The Ultimate Gift

September 25, 2016

Jesus, the Buddha, Lao Tzo, Ramana Maharshi, Rumi, and scores of other mystics simply and consistently stated that our lone goal in this world is to (re)discover our true nature, the central conceit being that a false ego has arisen to cloud this reality.

Sprinkled across human history, these mysterious, rebellious souls reminded those who would listen than the unfettered joy, love, and peace that ‘surpasses understanding’ is always and forever in us and around us; that we are bliss itself and that it is nearer to us than our own breath.

And often under the threat or actual execution of torture and death, they told us not to fear; that we were never born, will not die, and that all of the world’s great evils and suffering are fictions of the same minds that occlude the light of our own being.

Why so few actually respond to or feel sufficiently called to such teachings is a mystery. But this much appears true: the troubles of the human world are inextricably linked to this willful resistance to and denial of these mystical teachings. Put another way, the more we obsess about and strive for the material rewards that our minds tell us matter, the more troubled and unhappy our world becomes.

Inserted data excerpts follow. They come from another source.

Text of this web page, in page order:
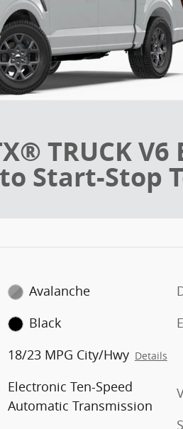
TRUCK
Start-Stop
Avalanche
Black
18/23 MPG City/Hwy Details
Electronic Ten-Speed
Automatic Transmission
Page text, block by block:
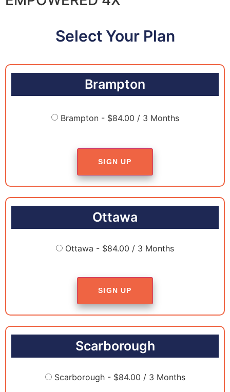
Select Your Plan
Brampton
Brampton - $84.00 / 3 Months
SIGN UP
Ottawa
Ottawa - $84.00 / 3 Months
SIGN UP
Scarborough
Scarborough - $84.00 / 3 Months
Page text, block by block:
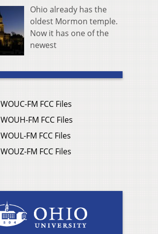
Ohio already has the
oldest Mormon temple.
Now it has one of the
newest
WOUC-FM FCC Files
WOUH-FM FCC Files
WOUL-FM FCC Files
WOUZ-FM FCC Files
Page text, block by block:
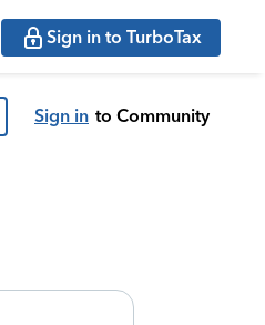
Sign in to TurboTax
Sign in to Community
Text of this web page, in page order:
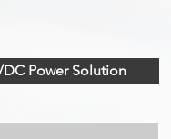
Power Solution
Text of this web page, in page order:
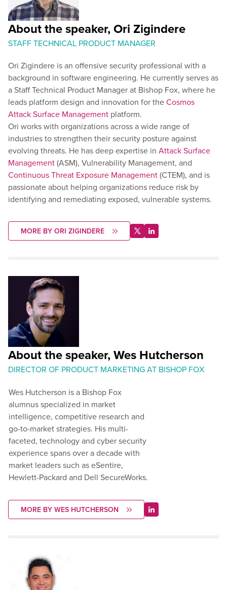
About the speaker, Ori Zigindere
STAFF TECHNICAL PRODUCT MANAGER
Ori Zigindere is an offensive security professional with a
background in software engineering. He currently serves as
a Staff Technical Product Manager at Bishop Fox, where he
leads platform design and innovation for theCosmos
Attack Surface Management platform.
Ori works with organizations across a wide range of
industries to strengthen their security posture against
evolving threats. He has deep expertise in Attack Surface
Management(ASM), Vulnerability Management, and
Continuous Threat Exposure Management(CTEM), and is
passionate about helping organizations reduce risk by
identifying and remediating exposed, vulnerable systems.
MORE BY ORI ZIGINDERE
About the speaker, Wes Hutcherson
DIRECTOR OF PRODUCT MARKETING AT BISHOP FOX
Wes Hutcherson is a Bishop Fox
alumnus specialized in market
intelligence, competitive research and
go-to-market strategies. His multi-
faceted, technology and cyber security
experience spans over a decade with
market leaders such as eSentire,
Hewlett-Packard and Dell SecureWorks.
MORE BY WES HUTCHERSON
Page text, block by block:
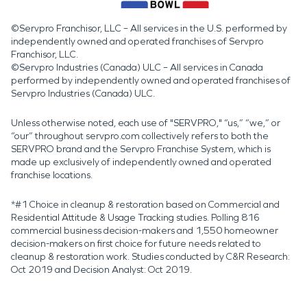
©Servpro Franchisor, LLC – All services in the U.S. performed by
independently owned and operated franchises of Servpro
Franchisor, LLC.
©Servpro Industries (Canada) ULC – All services in Canada
performed by independently owned and operated franchises of
Servpro Industries (Canada) ULC.
Unless otherwise noted, each use of "SERVPRO," “us,” “we,” or
“our” throughout servpro.com collectively refers to both the
SERVPRO brand and the Servpro Franchise System, which is
made up exclusively of independently owned and operated
franchise locations.
*#1 Choice in cleanup & restoration based on Commercial and
Residential Attitude & Usage Tracking studies. Polling 816
commercial business decision-makers and 1,550 homeowner
decision-makers on first choice for future needs related to
cleanup & restoration work. Studies conducted by C&R Research:
Oct 2019 and Decision Analyst: Oct 2019.
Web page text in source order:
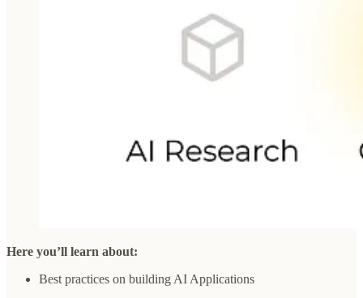
Here you’ll learn about:
Best practices on building AI Applications
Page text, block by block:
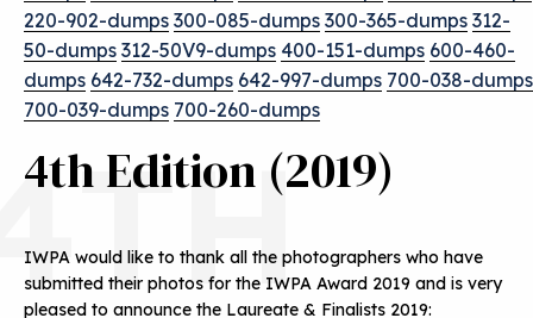
220-902-dumps 300-085-dumps 300-365-dumps 312-
50-dumps 312-50V9-dumps 400-151-dumps 600-460-
dumps 642-732-dumps 642-997-dumps 700-038-dumps
700-039-dumps 700-260-dumps
4th Edition (2019)
IWPA would like to thank all the photographers who have
submitted their photos for the IWPA Award 2019 and is very
pleased to announce the Laureate & Finalists 2019:
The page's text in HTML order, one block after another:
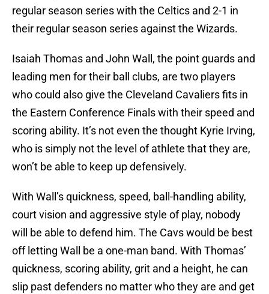
regular season series with the Celtics and 2-1 in
their regular season series against the Wizards.
Isaiah Thomas and John Wall, the point guards and
leading men for their ball clubs, are two players
who could also give the Cleveland Cavaliers fits in
the Eastern Conference Finals with their speed and
scoring ability. It’s not even the thought Kyrie Irving,
who is simply not the level of athlete that they are,
won’t be able to keep up defensively.
With Wall’s quickness, speed, ball-handling ability,
court vision and aggressive style of play, nobody
will be able to defend him. The Cavs would be best
off letting Wall be a one-man band. With Thomas’
quickness, scoring ability, grit and a height, he can
slip past defenders no matter who they are and get
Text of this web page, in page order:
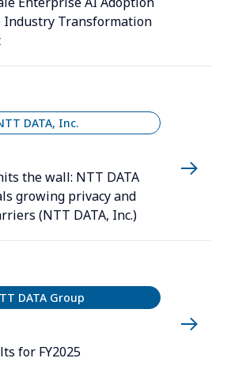
Industry Transformation
DATA, Inc.
the wall: NTT DATA
growing privacy and
(NTT DATA, Inc.)
DATA Group
for FY2025
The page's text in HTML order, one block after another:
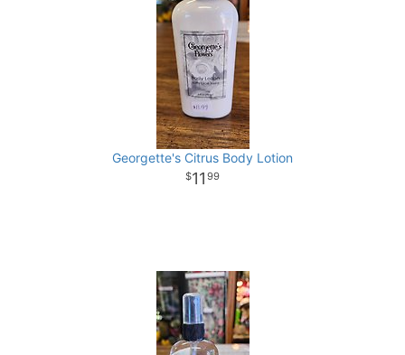
Georgette's Citrus Body Lotion
11 99
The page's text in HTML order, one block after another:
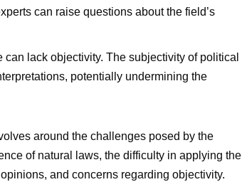
can raise questions about the field’s
lack objectivity. The subjectivity of political
potentially undermining the
around the challenges posed by the
of natural laws, the difficulty in applying the
and concerns regarding objectivity.

If we placed human consciousness on a spectrum, on one end would lie the pathologies of the mind – the sociopaths, psychopaths, neurotics. At the other end are those who have attained, for wont of a better term, cosmic consciousness – those who have become ‘enlightened’ of the ego or awakened to their true nature.

Across the middle of that spectrum exists the majority of human kind, the mass of men ‘living lives of quiet desperation.’

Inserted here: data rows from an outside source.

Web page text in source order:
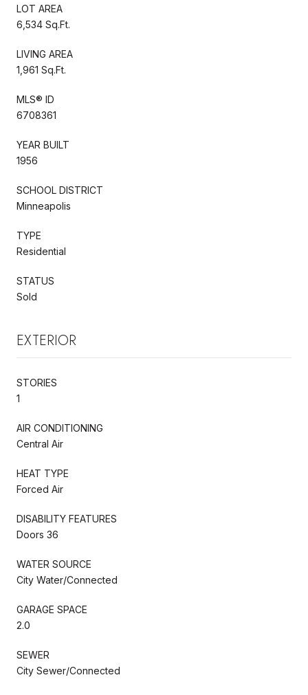
LOT AREA
6,534 Sq.Ft.
LIVING AREA
1,961 Sq.Ft.
MLS® ID
6708361
YEAR BUILT
1956
SCHOOL DISTRICT
Minneapolis
TYPE
Residential
STATUS
Sold
EXTERIOR
STORIES
1
AIR CONDITIONING
Central Air
HEAT TYPE
Forced Air
DISABILITY FEATURES
Doors 36
WATER SOURCE
City Water/Connected
GARAGE SPACE
2.0
SEWER
City Sewer/Connected
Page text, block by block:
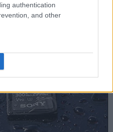
authentication
and other
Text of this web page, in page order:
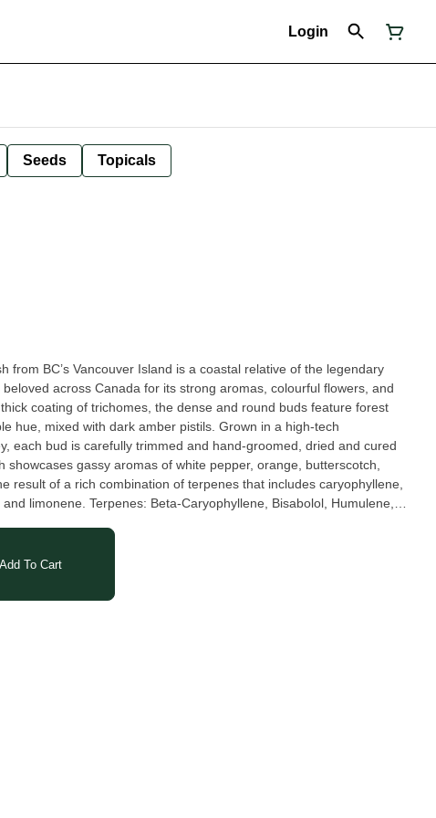
Login
Seeds Topicals
from BC’s Vancouver Island is a coastal relative of the legendary
across Canada for its strong aromas, colourful flowers, and
coating of trichomes, the dense and round buds feature forest
hue, mixed with dark amber pistils. Grown in a high-tech
each bud is carefully trimmed and hand-groomed, dried and cured
showcases gassy aromas of white pepper, orange, butterscotch,
result of a rich combination of terpenes that includes caryophyllene,
Bisabolol, Humulene,
Add To Cart
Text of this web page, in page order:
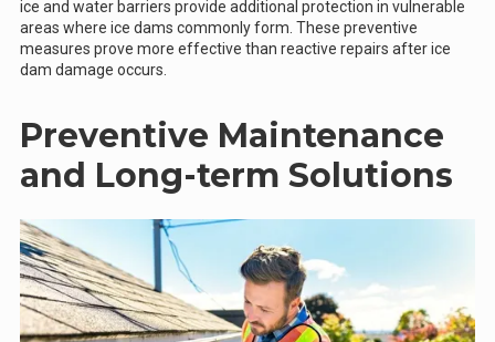
ice and water barriers provide additional protection in vulnerable
areas where ice dams commonly form. These preventive
measures prove more effective than reactive repairs after ice
dam damage occurs.
Preventive Maintenance
and Long-term Solutions
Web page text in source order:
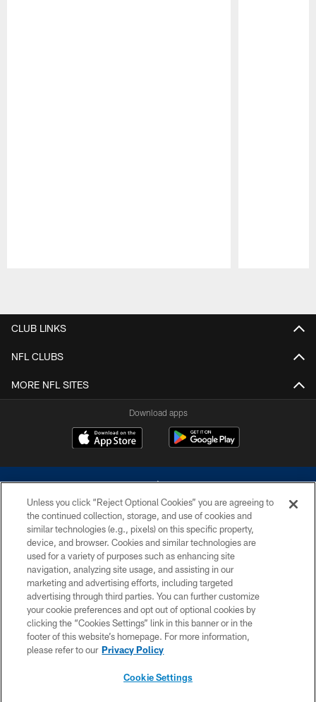
CLUB LINKS
NFL CLUBS
MORE NFL SITES
Download apps
©2026 Dallas Cowboys. All rights reserved. Do not duplicate in any form
without permission of the Dallas Cowboys. The Dallas Cowboys
Cheerleaders will not initiate contact with any person to request personal or
financial information.
PRIVACY POLICY
ACCESSIBILITY
SITE MAP
Unless you click “Reject Optional Cookies” you are agreeing to
the continued collection, storage, and use of cookies and
similar technologies (e.g., pixels) on this specific property,
device, and browser. Cookies and similar technologies are
used for a variety of purposes such as enhancing site
navigation, analyzing site usage, and assisting in our
marketing and advertising efforts, including targeted
advertising through third parties. You can further customize
your cookie preferences and opt out of optional cookies by
clicking the “Cookies Settings” link in this banner or in the
footer of this website’s homepage. For more information,
please refer to our Privacy Policy
Cookie Settings
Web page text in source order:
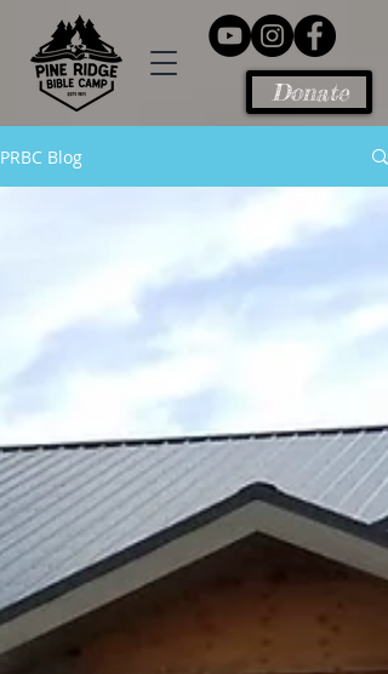
Donate
PRBC Blog
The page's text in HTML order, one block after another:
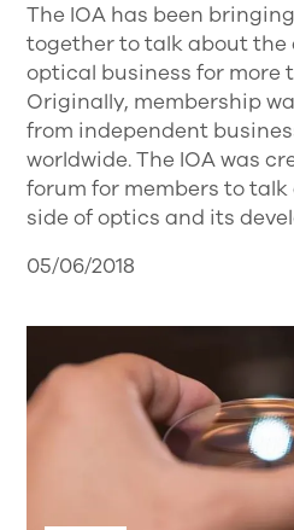
The IOA has been
together to talk about the
optical business for more
Originally, membership
from independent
worldwide. The IOA was
forum for members to
side of optics and its
05/06/2018
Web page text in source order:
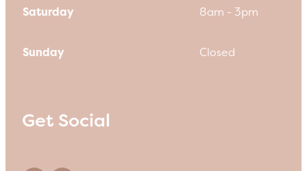
Saturday 8am - 3pm
Sunday Closed
Get Social
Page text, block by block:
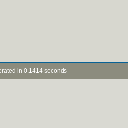
in 0.1414 seconds
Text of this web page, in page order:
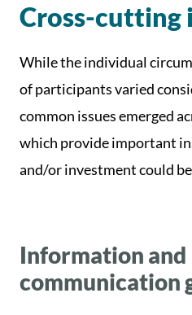
Cross-cutting
While the individual
of participants varied
common issues emerged
which provide important
and/or investment could
Information and
communication
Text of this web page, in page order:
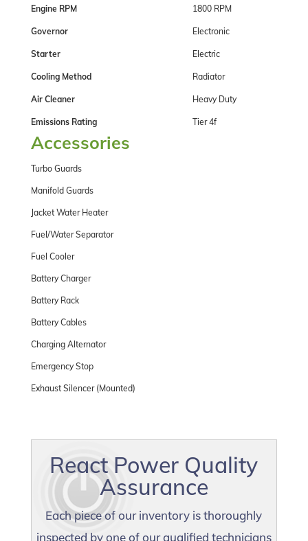
Engine RPM 1800 RPM
Governor Electronic
Starter Electric
Cooling Method Radiator
Air Cleaner Heavy Duty
Emissions Rating Tier 4f
Accessories
Turbo Guards
Manifold Guards
Jacket Water Heater
Fuel/Water Separator
Fuel Cooler
Battery Charger
Battery Rack
Battery Cables
Charging Alternator
Emergency Stop
Exhaust Silencer (Mounted)
React Power Quality
Assurance
Each piece of our inventory is thoroughly
inspected by one of our qualified technicians
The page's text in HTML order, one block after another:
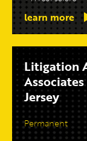
learn more
Litigation
Jersey
Permanent
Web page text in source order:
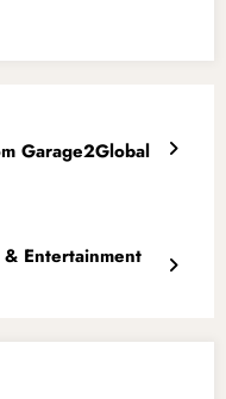
Garage2Global
Entertainment
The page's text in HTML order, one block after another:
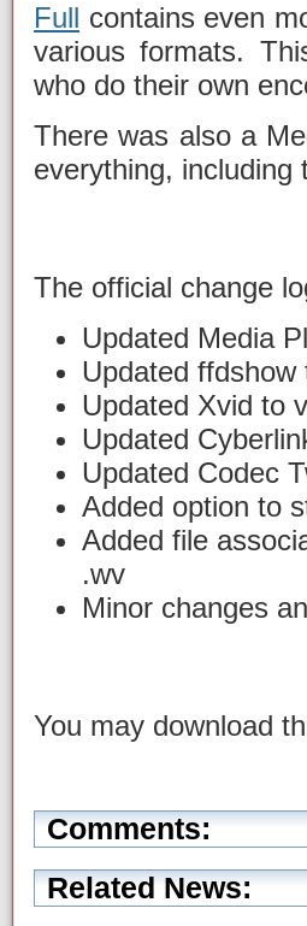
Full contains even
various formats.
who do their own
There was also a
everything, including
The official change
Updated Media
Updated
Updated Xvid to
Updated
Updated Codec
Added option to
Added file
.wv
Minor changes
You may download
Comments:
Related News:
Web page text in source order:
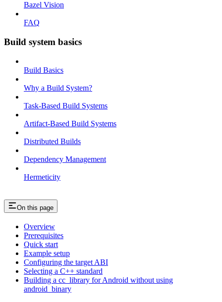
Bazel Vision
FAQ
Build system basics
Build Basics
Why a Build System?
Task-Based Build Systems
Artifact-Based Build Systems
Distributed Builds
Dependency Management
Hermeticity
On this page
Overview
Prerequisites
Quick start
Example setup
Configuring the target ABI
Selecting a C++ standard
Building a cc_library for Android without using
android_binary

Depending on our life’s events, many if not most of us shift back and forth along that spectrum – though as noted in a previous post, I suspect we’d be surprised how often we’re moving in the direction opposite the one we imagine (that our ‘successes’ in the material realm actually move us deeper into darkness, a camel passing more easily through the eye of a needle than a rich man making it into heaven, etc.).

Indeed, there are many stories in Sufi, Zen, Christian and other traditions outlining how a steady diet of suffering actually is a gift urging us toward the inner awakening that is our ultimate destiny. The mind, of course, struggles to see a death, divorce, bankruptcy, disease, depression, etc., in that light, and it works day and night (or gives up entirely) to rectify the situation.

The mind, ironically, urges us toward greater forms of mental pathology and unconsciousness – more money, more things, more, more, more of all those external goodies. We look down our nose at the poor and wretched masses, the beggars and whores, missing the quiet woman in the corner bathed in sublime inner light and peace.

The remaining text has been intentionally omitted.